Everything is black now, and he can't see her anymore but for some reason he can still feel her hand on his. He hopes that the ambulances get there in time because there were other things he wanted to say, but he doesn't mind dying anymore. The black doesn't seem so scary while she is still holding his hand.
And darkness comes again.
He is sitting in a bar on the west side of Midgar, smiling as he downs another shot. The bar is full of light and laughter, and to his right sits Tseng and further down is Rude. The mission had been a complete success, and now Tseng had taken them out as celebration. Reno is determined to take full advantage of it.
Tseng watches with amusement as the newest Turk calls loudly for another round before turning around with a brazen grin. His jacket is undone and he looks like he hasn't slept for a week, but Tseng has come to terms with these elements of the new recruit. He is a damn good Turk, after all.
Reno smirks openly at a barmaid passing by, who returns his smile with a raised eyebrow.

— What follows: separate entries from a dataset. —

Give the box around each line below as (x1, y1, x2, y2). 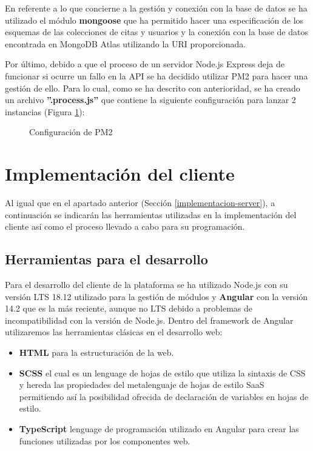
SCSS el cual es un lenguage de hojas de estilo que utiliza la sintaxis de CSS (19, 366, 306, 379)
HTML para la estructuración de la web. (19, 346, 174, 359)
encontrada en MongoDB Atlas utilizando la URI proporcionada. (5, 37, 246, 50)
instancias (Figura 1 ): (5, 105, 85, 118)
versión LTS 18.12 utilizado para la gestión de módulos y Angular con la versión (5, 290, 308, 302)
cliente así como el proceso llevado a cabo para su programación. (5, 220, 245, 233)
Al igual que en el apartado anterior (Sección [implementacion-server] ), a (5, 196, 275, 209)
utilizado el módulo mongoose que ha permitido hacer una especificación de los (5, 13, 304, 26)
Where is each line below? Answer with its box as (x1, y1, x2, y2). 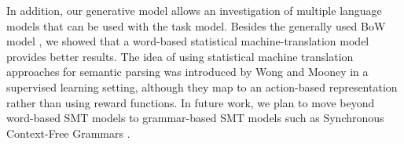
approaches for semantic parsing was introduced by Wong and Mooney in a (6, 63, 369, 80)
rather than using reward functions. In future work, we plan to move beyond (6, 94, 375, 110)
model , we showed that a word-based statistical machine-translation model (6, 33, 369, 49)
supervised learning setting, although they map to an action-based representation (6, 78, 398, 95)
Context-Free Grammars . (6, 124, 130, 141)
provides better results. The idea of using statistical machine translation (6, 48, 354, 64)
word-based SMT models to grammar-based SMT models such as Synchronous (6, 110, 384, 126)
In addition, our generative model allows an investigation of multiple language (6, 2, 382, 18)
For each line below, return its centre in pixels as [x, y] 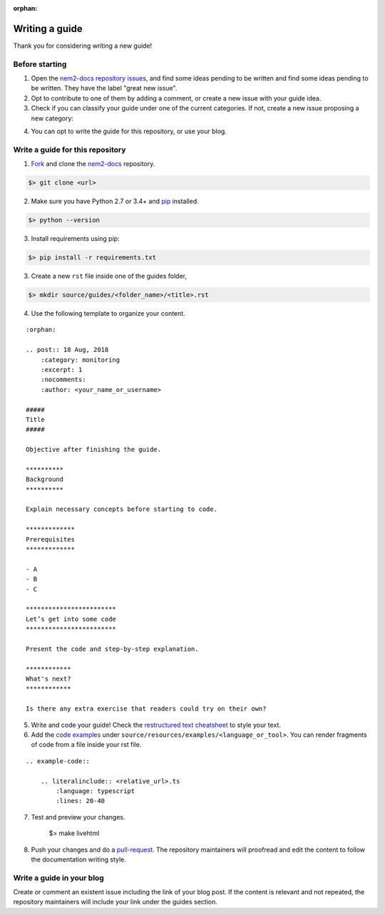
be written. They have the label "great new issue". [104, 88]
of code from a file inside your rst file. [86, 745]
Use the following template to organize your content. [108, 314]
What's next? [48, 679]
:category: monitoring [80, 360]
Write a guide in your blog [59, 878]
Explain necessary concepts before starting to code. [122, 509]
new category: [52, 118]
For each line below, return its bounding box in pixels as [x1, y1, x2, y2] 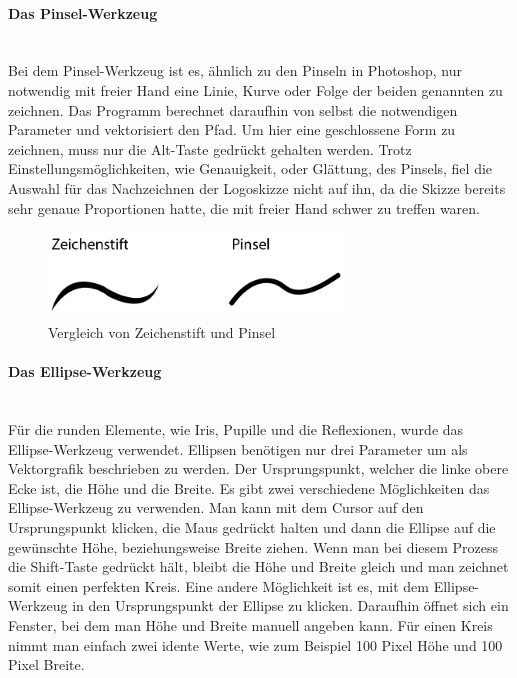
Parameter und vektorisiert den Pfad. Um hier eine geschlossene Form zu [8, 119, 456, 140]
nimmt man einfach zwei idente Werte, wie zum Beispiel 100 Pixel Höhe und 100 [8, 634, 503, 655]
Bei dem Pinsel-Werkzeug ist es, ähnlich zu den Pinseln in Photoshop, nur [8, 60, 462, 81]
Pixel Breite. [8, 654, 85, 675]
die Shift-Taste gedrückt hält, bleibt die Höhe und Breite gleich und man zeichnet [8, 556, 509, 577]
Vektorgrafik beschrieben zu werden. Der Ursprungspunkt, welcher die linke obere [8, 458, 509, 479]
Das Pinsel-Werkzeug [8, 2, 158, 23]
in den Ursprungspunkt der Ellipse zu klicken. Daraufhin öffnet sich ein [72, 595, 509, 616]
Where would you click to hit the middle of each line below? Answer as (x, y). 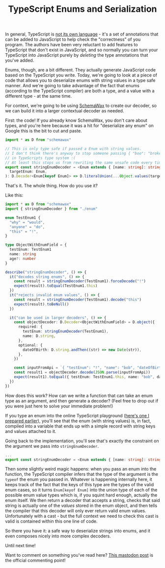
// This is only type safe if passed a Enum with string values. (73, 149)
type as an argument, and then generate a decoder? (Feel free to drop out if (82, 401)
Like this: (14, 195)
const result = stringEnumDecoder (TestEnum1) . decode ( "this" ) (78, 300)
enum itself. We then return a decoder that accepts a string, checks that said (82, 501)
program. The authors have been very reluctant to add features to (72, 45)
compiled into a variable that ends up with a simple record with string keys (80, 426)
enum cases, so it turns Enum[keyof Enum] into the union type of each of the (81, 490)
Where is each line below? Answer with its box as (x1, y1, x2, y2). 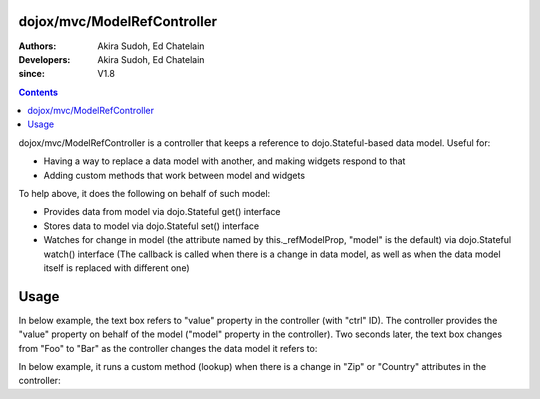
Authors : (18, 40, 57, 52)
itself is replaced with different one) (43, 261, 190, 274)
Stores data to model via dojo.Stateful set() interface (43, 220, 260, 232)
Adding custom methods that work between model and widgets (43, 169, 305, 181)
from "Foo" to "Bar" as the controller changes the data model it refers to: (18, 342, 318, 354)
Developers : (18, 53, 71, 65)
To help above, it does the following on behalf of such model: (18, 188, 271, 200)
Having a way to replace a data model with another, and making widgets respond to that (43, 155, 406, 167)
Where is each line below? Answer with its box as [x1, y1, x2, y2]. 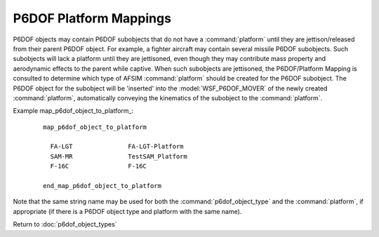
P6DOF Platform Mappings [13, 11, 172, 26]
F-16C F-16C [50, 162, 147, 170]
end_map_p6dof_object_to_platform [43, 182, 161, 190]
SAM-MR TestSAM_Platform [50, 152, 187, 161]
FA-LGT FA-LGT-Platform [50, 142, 184, 151]
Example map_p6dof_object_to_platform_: [13, 107, 133, 115]
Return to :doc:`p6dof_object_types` [13, 220, 117, 229]
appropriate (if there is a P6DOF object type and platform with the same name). [13, 207, 242, 215]
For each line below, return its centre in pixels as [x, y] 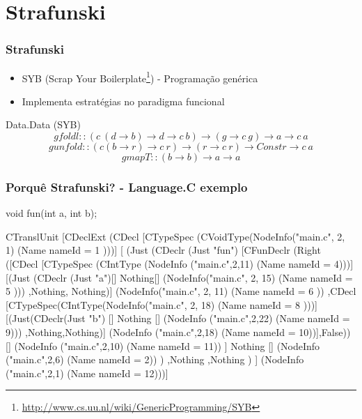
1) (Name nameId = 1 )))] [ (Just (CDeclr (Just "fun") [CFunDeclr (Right [163, 250]
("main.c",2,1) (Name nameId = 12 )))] [87, 373]
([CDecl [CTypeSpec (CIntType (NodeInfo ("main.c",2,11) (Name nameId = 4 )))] [180, 264]
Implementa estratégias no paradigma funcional [123, 101]
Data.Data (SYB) [43, 124]
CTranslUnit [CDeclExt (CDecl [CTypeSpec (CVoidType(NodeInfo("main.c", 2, [175, 236]
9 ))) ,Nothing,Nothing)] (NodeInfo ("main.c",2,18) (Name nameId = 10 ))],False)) [178, 332]
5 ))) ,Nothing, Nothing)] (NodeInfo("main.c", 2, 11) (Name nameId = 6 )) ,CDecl [181, 291]
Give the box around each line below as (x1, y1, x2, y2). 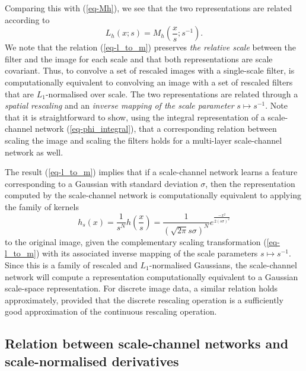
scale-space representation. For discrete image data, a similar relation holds (5, 282, 278, 294)
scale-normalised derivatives (5, 351, 179, 370)
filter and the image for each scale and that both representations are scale (5, 52, 273, 65)
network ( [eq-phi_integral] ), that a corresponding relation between (34, 122, 277, 135)
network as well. (5, 145, 63, 158)
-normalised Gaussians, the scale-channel (149, 258, 297, 271)
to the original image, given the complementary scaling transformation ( (5, 235, 267, 248)
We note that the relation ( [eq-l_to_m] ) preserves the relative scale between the (5, 41, 297, 53)
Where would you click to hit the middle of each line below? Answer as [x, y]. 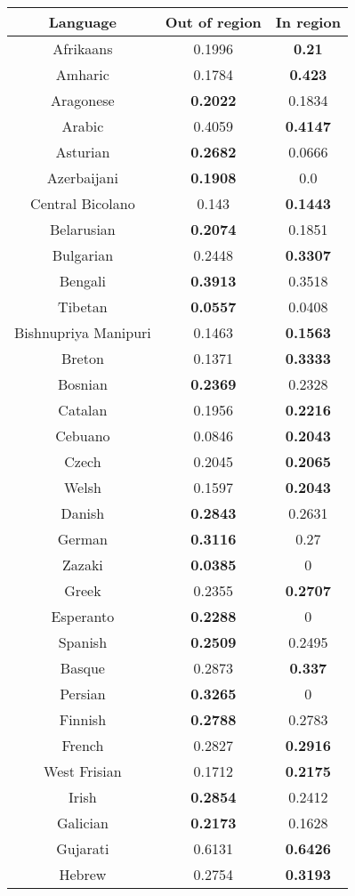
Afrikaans [83, 48]
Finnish [83, 719]
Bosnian [82, 384]
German [82, 539]
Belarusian [83, 229]
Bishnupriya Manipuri [83, 332]
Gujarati [83, 848]
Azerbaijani [82, 178]
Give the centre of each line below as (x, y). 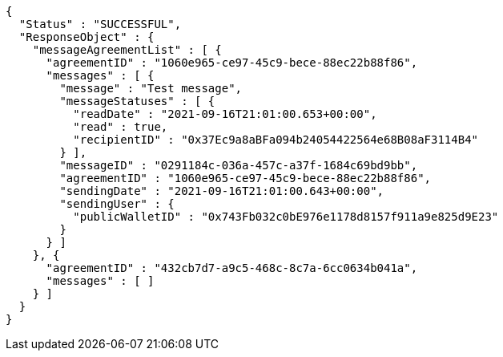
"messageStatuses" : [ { (137, 101)
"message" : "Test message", (151, 88)
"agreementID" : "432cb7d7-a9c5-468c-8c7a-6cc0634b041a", (232, 268)
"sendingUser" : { (117, 204)
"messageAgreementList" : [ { (127, 50)
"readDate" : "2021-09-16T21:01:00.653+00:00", (225, 114)
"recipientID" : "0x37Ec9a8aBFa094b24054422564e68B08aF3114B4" (276, 140)
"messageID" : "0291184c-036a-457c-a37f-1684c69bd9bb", (239, 165)
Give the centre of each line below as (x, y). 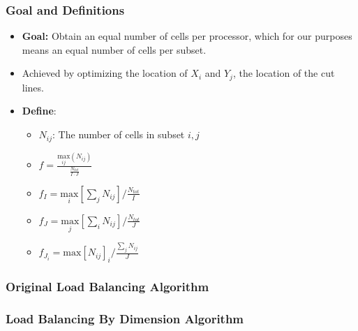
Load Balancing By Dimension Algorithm (125, 318)
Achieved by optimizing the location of (105, 73)
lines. (33, 87)
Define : (39, 111)
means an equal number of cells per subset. (114, 49)
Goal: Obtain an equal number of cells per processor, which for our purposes (187, 36)
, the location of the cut (284, 73)
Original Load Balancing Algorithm (107, 287)
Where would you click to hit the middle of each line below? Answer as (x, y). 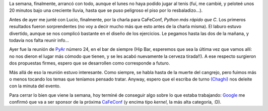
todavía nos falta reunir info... (39, 40)
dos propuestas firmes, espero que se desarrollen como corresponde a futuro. (90, 63)
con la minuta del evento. (35, 86)

Tseng shakes his head with a discreet smile and Reno returns the look with his grin unchanged.
"What?"
"Someday, Reno, you're going to fall in love and go to hell and back for it. That day I will truly laugh."
Accepting his drink from the bartender Reno turns back to his boss.
"As long as I come back, it's all good."
He takes a drink and winks outrageously before setting the cup down on the counter and then raising it again. His smile does not falter.
"Seriously, though. Here's to us." He lifts the cup as though in a toast. "That we will live forever, never be sober and always have someone to keep us company!"
Shaking his head and laughing, Tseng lifts his drink, followed by Rude, to meet Reno's toast.
Outside in the street, a young woman with dark eyes passes through the crowd unseen.
A/N – Hehe... Sorry? I knew what I wanted to do when I started this, but I have no idea where it went. ; It still had something of the effect I originally wanted though, so hopefully it wasn't all just confusing.